« Maman, je suis enceinte! »
« Déjà!?! »
Aurore (Agnès Jaoui) est séparée, elle vient de perdre son emploi et apprend qu’elle va être grand-mère. La société la pousse doucement vers la sortie, mais quand Aurore retrouve par hasard son amour de jeunesse, elle entre en résistance, refusant la casse à laquelle elle semble être destinée. Et si c’était maintenant qu’une nouvelle vie pouvait commencer?
Aurore, de Blandine Lenoir, est une comédie dramatique qui traite de la sensation de mal-être qui s’installe en nous lorsqu’on vieillit. Et surtout que vieillir se vit souvent différemment pour les hommes et pour les femmes.
Accoutumée des comédies traitant de la féminité sous toutes ses formes, la réalisatrice traite ici d’un sujet peu représenté au cinéma : celui de la femme post-quadragénaire qui résiste au vieillissement. Blandine Lenoir s’est alors basée sur son expérience personnelle pour rendre hommage aux femmes qui franchissent un cap dans leur vie personnelle comme dans l’imaginaire collectif.
C’est un fait que les femmes de plus de 50 ans sont peu représentées au cinéma. D’ailleurs, combien d’actrices de grand talent attendent sans travailler lorsqu’elles ont passé la quarantaine? La réalisatrice pose en ce sens une question intéressante : « Comment avoir envie d’atteindre un âge qui n’est pas représenté? »
Je dois faire une confession : je suis un homme! Ok, ce n’est pas une très grande confession. Voici pourquoi je prends le temps de le mentionner. Dans Aurore, Lenoir nous montre la complexité des relations mère/filles. Évidemment, je n’ai pas l’expérience de cette relation, mais je prends tout de même le risque d’en parler.

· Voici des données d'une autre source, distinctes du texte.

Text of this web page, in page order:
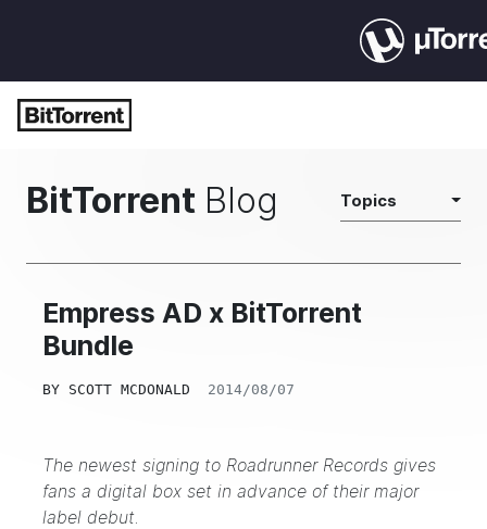
BitTorrent Blog Topics
Empress AD x BitTorrent
Bundle
BY SCOTT MCDONALD 2014/08/07
The newest signing to Roadrunner Records gives
fans a digital box set in advance of their major
label debut.
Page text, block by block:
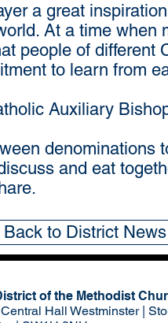
a great
At a time when
people of different
to learn from
Auxiliary
denominations
and eat
Back to District News
of the Methodist
Hall Westminster |
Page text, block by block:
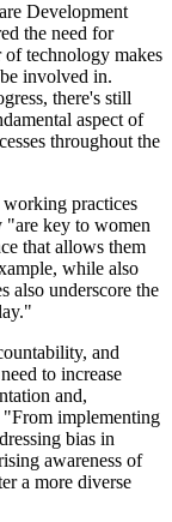
Development
the need for
technology makes
involved in.
there's still
aspect of
throughout the
practices
"are key to women
that allows them
while also
also underscore the
and
to increase
and,
implementing
bias in
awareness of
a more diverse
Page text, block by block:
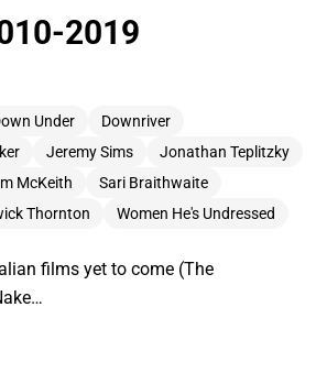
2019
Under
Downriver
Jeremy Sims
Jonathan Teplitzky
McKeith
Sari Braithwaite
Thornton Women He's Undressed
films yet to come (The
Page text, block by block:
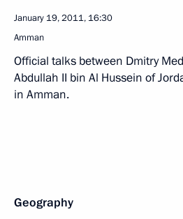
January 19, 2011, 16:30
Amman
Official talks between Dmitry
Abdullah II bin Al Hussein of
in Amman.
Geography
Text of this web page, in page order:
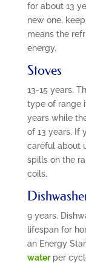
for about 13
new one,
means the
energy.
Stoves
13-15 years.
type of range
years while
of 13 years. If
careful about
spills on the
coils.
9 years.
lifespan for
an Energy
waterper
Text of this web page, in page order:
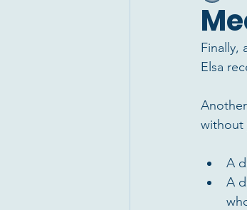
Finally,
Elsa
without
A
A
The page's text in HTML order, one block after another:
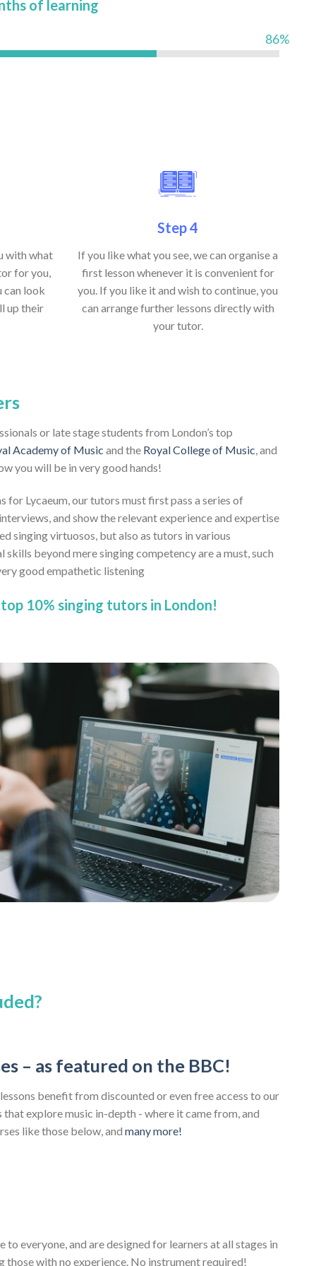
of learning
86%
with what
for you,
can look
up their
Step 4
If you like what you see, we can organise a
first lesson whenever it is convenient for
you. If you like it and wish to continue, you
can arrange further lessons directly with
your tutor.
or late stage students from London’s top
Academy of Music and the Royal College of Music , and
you will be in very good hands!
for Lycaeum, our tutors must first pass a series of
and show the relevant experience and expertise
singing virtuosos, but also as tutors in various
beyond mere singing competency are a must, such
good empathetic listening
10% singing tutors in London!
– as featured on the BBC!
benefit from discounted or even free access to our
explore music in-depth - where it came from, and
like those below, and many more!
to everyone, and are designed for learners at all stages in
those with no experience. No instrument required!
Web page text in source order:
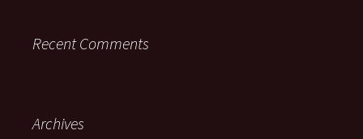
Recent Comments
Archives
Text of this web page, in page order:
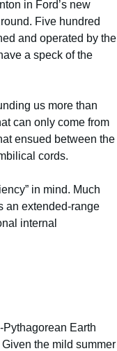
in Ford’s new
Five hundred
and operated by the
a speck of the
us more than
can only come from
ensued between the
cords.
in mind. Much
an extended-range
internal
Earth
the mild summer
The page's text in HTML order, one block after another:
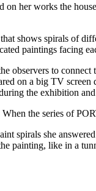
her works the
shows spirals of
paintings facing
observers to
on a big TV
the exhibition
the series of
spirals she
painting, like in a
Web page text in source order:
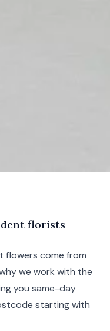
florists
flowers come from
we work with the
you same-day
starting with
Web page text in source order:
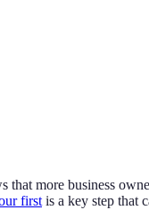
that more business
first is a key step that
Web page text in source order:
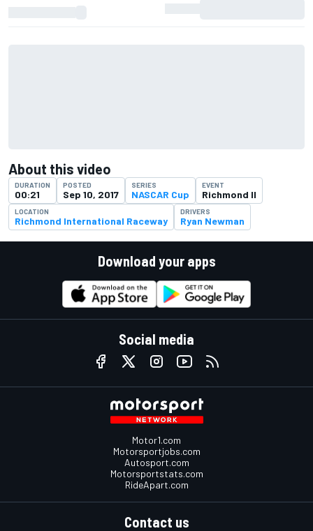
About this video
DURATION
00:21
POSTED
Sep 10, 2017
SERIES
NASCAR Cup
EVENT
Richmond II
LOCATION
Richmond International Raceway
DRIVERS
Ryan Newman
Download your apps
Social media
Motor1.com
Motorsportjobs.com
Autosport.com
Motorsportstats.com
RideApart.com
Contact us
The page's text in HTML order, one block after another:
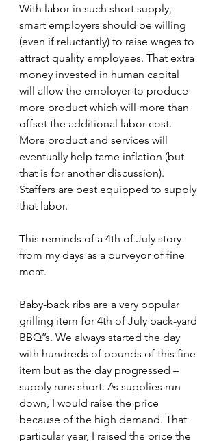
With labor in such short supply,
smart employers should be willing
(even if reluctantly) to raise wages to
attract quality employees. That extra
money invested in human capital
will allow the employer to produce
more product which will more than
offset the additional labor cost.
More product and services will
eventually help tame inflation (but
that is for another discussion).
Staffers are best equipped to supply
that labor.
This reminds of a 4th of July story
from my days as a purveyor of fine
meat.
Baby-back ribs are a very popular
grilling item for 4th of July back-yard
BBQ’’s. We always started the day
with hundreds of pounds of this fine
item but as the day progressed –
supply runs short. As supplies run
down, I would raise the price
because of the high demand. That
particular year, I raised the price the
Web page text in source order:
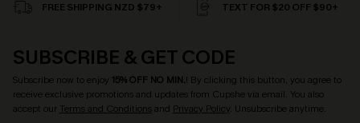
FREE SHIPPING NZD $79+ TEXT FOR $20 OFF $90+
SUBSCRIBE & GET CODE
Subscribe now to enjoy 15% OFF NO MIN.! By clicking this button, you agree to
receive exclusive promotions and updates from Cupshe via email. You also
accept our Terms and Conditionsand Privacy Policy. Unsubscribe anytime.

Ici, Aurore entretien une relation de proximité avec sa cadette. Mais la relation est un peu plus difficile, par moments, avec la plus vieille. Mais comme la mère vit mal le fait de vieillir, lorsqu’elle apprend que sa fille (qui n’a pas encore 30 ans) est enceinte, elle frappe un mur. Elle sera grand-mère… Voilà une bonne façon de créer de la tension. Ça et le fait qu’elle répond à sa fille qui lui apprend qu’elle est enceinte : « Déjà? » Sans oublier la suite où la fille dit à sa mère : « Tu m’as eue jeune toi aussi » pour se voir répondre : « T’es pas obligée de faire les mêmes conneries… »
Quand on regarde Aurore, on pourrait croire que le féminisme en prend pour son rhume. L’ainée n’a pas fait d’études et elle travaille comme vendeuse dans une boutique. La plus jeune, elle, est « aux petits soins » pour son amoureux. Lorsqu’il rentre, elle lui fait son repas alors que lui se repose. Vous voyez le genre…

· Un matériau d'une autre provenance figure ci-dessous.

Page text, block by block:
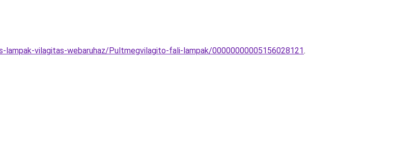
vilagitas-webaruhaz/Pultmegvilagito-fali-lampak/00000000005156028121.
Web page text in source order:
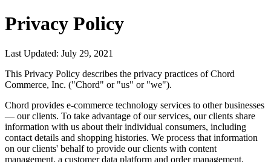
Privacy Policy
Last Updated: July 29, 2021
This Privacy Policy describes the privacy practices of Chord
Commerce, Inc. ("Chord" or "us" or "we").
Chord provides e-commerce technology services to other businesses
— our clients. To take advantage of our services, our clients share
information with us about their individual consumers, including
contact details and shopping histories. We process that information
on our clients' behalf to provide our clients with content
management, a customer data platform and order management,
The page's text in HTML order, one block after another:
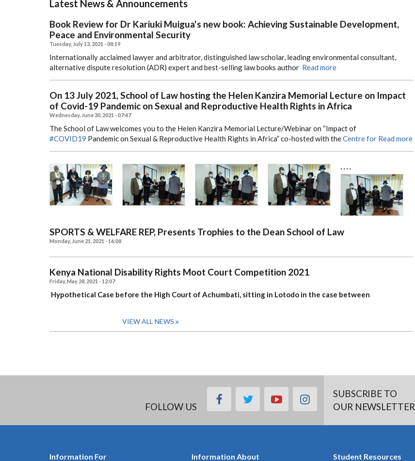
Latest News & Announcements
Book Review for Dr Kariuki Muigua's new book: Achieving Sustainable Development,
Peace and Environmental Security
Tuesday, July 13, 2021 - 08:19
Internationally acclaimed lawyer and arbitrator, distinguished law scholar, leading environmental consultant,
alternative dispute resolution (ADR) expert and best-selling law books author Read more
On 13 July 2021, School of Law hosting the Helen Kanzira Memorial Lecture on Impact
of Covid-19 Pandemic on Sexual and Reproductive Health Rights in Africa
Wednesday, June 30, 2021 - 07:47
The School of Law welcomes you to the Helen Kanzira Memorial Lecture/Webinar on “Impact of
#COVID19 Pandemic on Sexual & Reproductive Health Rights in Africa” co-hosted with theCentre for Read more
, , , ,
SPORTS & WELFARE REP, Presents Trophies to the Dean School of Law
Monday, June 21, 2021 - 16:08
Kenya National Disability Rights Moot Court Competition 2021
Friday, May 28, 2021 - 12:07
Hypothetical Case before the High Court of Achumbati, sitting in Lotodo in the case between
VIEW ALL NEWS
FOLLOW US
facebooktwitteryoutubeinstagramSUBSCRIBE TO
OUR NEWSLETTER
Information For Information About Student Resources
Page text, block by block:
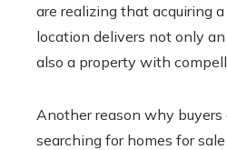
are realizing that acquiring
location delivers not only
also a property with
Another reason why buyers
searching for homes for
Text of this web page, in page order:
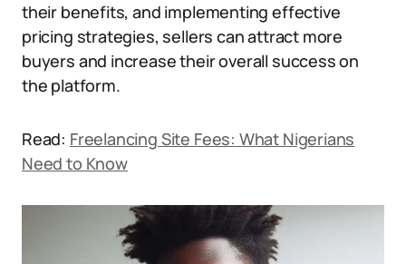
their benefits, and implementing effective
pricing strategies, sellers can attract more
buyers and increase their overall success on
the platform.
Read: Freelancing Site Fees: What Nigerians
Need to Know

Plus ça change et plus c’est pareil, diraient certains.
D’ailleurs, Aurore et sa meilleure amie n’en reviennent pas de voir cette jeune femme agir ainsi. Après toutes ces luttes féministes. Mais Lucie (la cadette) doit faire ses propres découvertes. N’est-ce pas là la seule façon d’avancer efficacement dans la vie?
Je veux aussi mentionner une scène très intéressante et une superbe touche de la part de la réalisatrice. À un moment, on assiste à une entrevue de l’ethnologue et féministe Françoise Héritier qui explique qu’il n’y a pas si longtemps, la vie utile de la femme s’arrêtait à la ménopause. Elle devenait, alors, « inexistante ».

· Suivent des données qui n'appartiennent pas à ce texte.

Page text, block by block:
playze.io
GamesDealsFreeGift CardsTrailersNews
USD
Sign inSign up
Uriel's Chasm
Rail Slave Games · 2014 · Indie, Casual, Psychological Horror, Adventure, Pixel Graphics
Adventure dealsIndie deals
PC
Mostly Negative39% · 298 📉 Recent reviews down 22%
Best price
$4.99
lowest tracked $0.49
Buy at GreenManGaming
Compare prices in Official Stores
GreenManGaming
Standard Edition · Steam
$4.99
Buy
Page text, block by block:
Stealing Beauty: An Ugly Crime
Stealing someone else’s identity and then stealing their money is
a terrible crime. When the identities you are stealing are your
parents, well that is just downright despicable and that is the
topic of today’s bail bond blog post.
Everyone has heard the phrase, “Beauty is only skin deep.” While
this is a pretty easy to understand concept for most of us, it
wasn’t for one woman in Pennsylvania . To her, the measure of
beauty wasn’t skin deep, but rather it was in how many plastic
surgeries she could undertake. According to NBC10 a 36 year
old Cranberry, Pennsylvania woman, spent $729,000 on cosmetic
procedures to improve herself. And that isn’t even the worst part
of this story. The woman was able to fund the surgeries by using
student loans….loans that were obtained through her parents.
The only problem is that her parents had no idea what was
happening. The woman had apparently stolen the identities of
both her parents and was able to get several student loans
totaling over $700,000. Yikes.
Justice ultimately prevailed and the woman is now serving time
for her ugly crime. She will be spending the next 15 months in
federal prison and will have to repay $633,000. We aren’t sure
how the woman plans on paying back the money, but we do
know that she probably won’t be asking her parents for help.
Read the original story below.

Bien que léger, Aurore n’est pas dénué d’intérêt. Prendre de l’âge est quelque chose qui s’apprend et qui s’accepte.
Les enfants qui quittent le nid familial est souvent l’un des exemples que l’on voit au cinéma. Mais cela est souvent montré comme un soulagement pour les parents. Et pourtant, de façon générale, les parents semblent le vivre assez difficilement. Bien qu’un parent est fier de voir son enfant voler de ses propres ailes, c’est un moment émouvant dans la vie. Et un moment qui vient en vieillissant.
Le film aborde aussi l’humiliation qu’une personne peut ressentir au travail lorsqu’elle doit se mesurer à des collègues et à des patrons plus jeunes. Et Aurore ne l’a pas facile à ce niveau. Son nouveau patron va jusqu’à lui dire qu’il l’appellera plutôt Samantha, car Aurore n’est pas très gagnant.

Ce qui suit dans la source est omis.